BEGIN Records

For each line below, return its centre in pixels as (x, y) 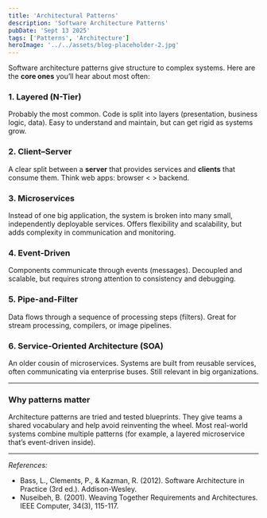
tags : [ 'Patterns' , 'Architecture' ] (69, 38)
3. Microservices (42, 198)
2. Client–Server (40, 152)
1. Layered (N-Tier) (45, 97)
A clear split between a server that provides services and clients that (122, 169)
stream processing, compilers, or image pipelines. (90, 325)
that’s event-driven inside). (52, 442)
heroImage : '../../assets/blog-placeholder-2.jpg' (94, 45)

END Records

_The problem_
Nothing but the lines from the one with "that’s event-driven inside). (52, 442)" through the last line of the data should appear; print them exactly.

_Response to the exercise_
that’s event-driven inside). (52, 442)
heroImage : '../../assets/blog-placeholder-2.jpg' (94, 45)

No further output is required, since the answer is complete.